The software company raised £33m in July to fund expansion
October 20, 2021
  • Salary costs rise as it recruits new heads for North America and Asia Pacific
  • Net cash of £35m (ex-liabilities) is enough for "foreseeable future"

The tumult experienced in commercial property markets over the past 18 months doesn’t appear to have put off investment in the flexible workspace sector. The investment appeal is understandable given that many companies still haven't worked out a long-term hybrid working plan and what it means for their own office footprints. Essensys (ESYS), a software-as-a-service (SaaS) operator, is intent on seizing the opportunity, illustrated by a recent £33m equity raise to support geographical expansion.
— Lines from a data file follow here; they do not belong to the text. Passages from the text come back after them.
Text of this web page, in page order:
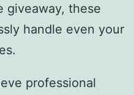
giveaway, these
handle even your
professional
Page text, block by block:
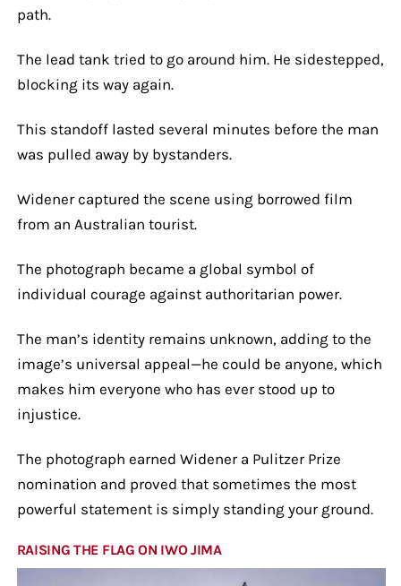
path.
The lead tank tried to go around him. He sidestepped,
blocking its way again.
This standoff lasted several minutes before the man
was pulled away by bystanders.
Widener captured the scene using borrowed film
from an Australian tourist.
The photograph became a global symbol of
individual courage against authoritarian power.
The man’s identity remains unknown, adding to the
image’s universal appeal—he could be anyone, which
makes him everyone who has ever stood up to
injustice.
The photograph earned Widener a Pulitzer Prize
nomination and proved that sometimes the most
powerful statement is simply standing your ground.
RAISING THE FLAG ON IWO JIMA
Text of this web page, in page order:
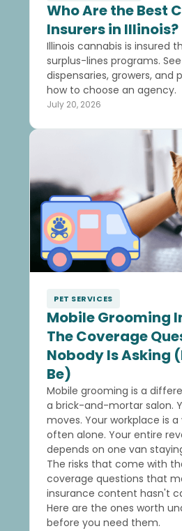
Who Are the Best
Insurers in Illinois?
Illinois cannabis is insured
surplus-lines programs.
dispensaries, growers, and
how to choose an agency.
July 20, 2026
PET SERVICES
Mobile Grooming
The Coverage
Nobody Is Asking
Be)
Mobile grooming is a
a brick-and-mortar salon.
moves. Your workplace is a
often alone. Your entire
depends on one van
The risks that come with
coverage questions that
insurance content hasn't
Here are the ones worth
before you need them.
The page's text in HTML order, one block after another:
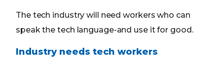
The tech industry will need workers who can
speak the tech language-and use it for good.
Industry needs tech workers

The push into overseas markets is understandable given the global growth of SaaS, although it opens up the provider to other risks. Indeed, annual revenues were held in check due to adverse currency fluctuations, but it's also worth noting that domestic UK sales were 13 per cent down on FY2020. The percentage of recurring revenues at 87 per cent was broadly flat on the prior year. Group administrative expenses jumped by 20 per cent, with staff costs rising by 40 per cent as the group brought in new executives, including new heads for its North America and Asia-Pacific businesses. The equity raise meant it closed the year with £36.9m of cash (ex-liabilities), which it claims is enough for “the foreseeable future”, although it's worth mentioning that the group recorded a net outflow of £12.7m in financing activities when proceeds from the issuance of new shares are discounted. 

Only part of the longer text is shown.